Give back word for word every line from the one that includes "Seasoning & Spices" through the last line of the listing, and nothing besides.
+++ INPUT DATA
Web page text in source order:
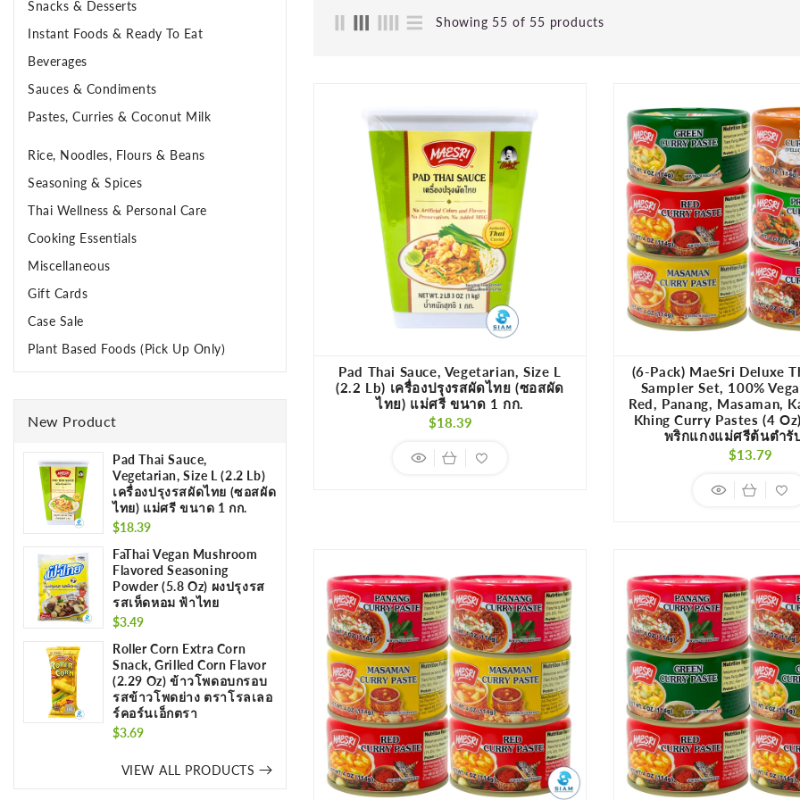
Snacks & Desserts
Instant Foods & Ready To Eat
Beverages
Sauces & Condiments
Pastes, Curries & Coconut Milk
Rice, Noodles, Flours & Beans
Seasoning & Spices
Thai Wellness & Personal Care
Cooking Essentials
Miscellaneous
Gift Cards
Case Sale
Plant Based Foods (Pick Up Only)
New Product
Pad Thai Sauce,
Vegetarian, Size L (2.2 Lb)
เครื่องปรุงรสผัดไทย (ซอสผัด
ไทย) แม่ศรี ขนาด 1 กก.
Regular
price
$18.39
FaThai Vegan Mushroom
Flavored Seasoning
Powder (5.8 Oz) ผงปรุงรส
รสเห็ดหอม ฟ้าไทย
Regular
price
$3.49
Roller Corn Extra Corn
Snack, Grilled Corn Flavor
(2.29 Oz) ข้าวโพดอบกรอบ
รสข้าวโพดย่าง ตราโรลเลอ
ร์คอร์นเอ็กตรา
Regular
$3.69
VIEW ALL PRODUCTS
Showing 55 of 55 products
Pad Thai Sauce, Vegetarian, Size L
(2.2 Lb) เครื่องปรุงรสผัดไทย (ซอสผัด
ไทย) แม่ศรี ขนาด 1 กก.
Regular
$18.39
(6-Pack) MaeSri Deluxe
Sampler Set, 100%
Red, Panang, Masaman,
Khing Curry Pastes (4
พริกแกงแม่ศรีต้นตำรั
$13.79
++++++
ANSWER SECTION >>
Seasoning & Spices
Thai Wellness & Personal Care
Cooking Essentials
Miscellaneous
Gift Cards
Case Sale
Plant Based Foods (Pick Up Only)
New Product
Pad Thai Sauce,
Vegetarian, Size L (2.2 Lb)
เครื่องปรุงรสผัดไทย (ซอสผัด
ไทย) แม่ศรี ขนาด 1 กก.
Regular
price
$18.39
FaThai Vegan Mushroom
Flavored Seasoning
Powder (5.8 Oz) ผงปรุงรส
รสเห็ดหอม ฟ้าไทย
Regular
price
$3.49
Roller Corn Extra Corn
Snack, Grilled Corn Flavor
(2.29 Oz) ข้าวโพดอบกรอบ
รสข้าวโพดย่าง ตราโรลเลอ
ร์คอร์นเอ็กตรา
Regular
$3.69
VIEW ALL PRODUCTS
Showing 55 of 55 products
Pad Thai Sauce, Vegetarian, Size L
(2.2 Lb) เครื่องปรุงรสผัดไทย (ซอสผัด
ไทย) แม่ศรี ขนาด 1 กก.
Regular
$18.39
(6-Pack) MaeSri Deluxe
Sampler Set, 100%
Red, Panang, Masaman,
Khing Curry Pastes (4
พริกแกงแม่ศรีต้นตำรั
$13.79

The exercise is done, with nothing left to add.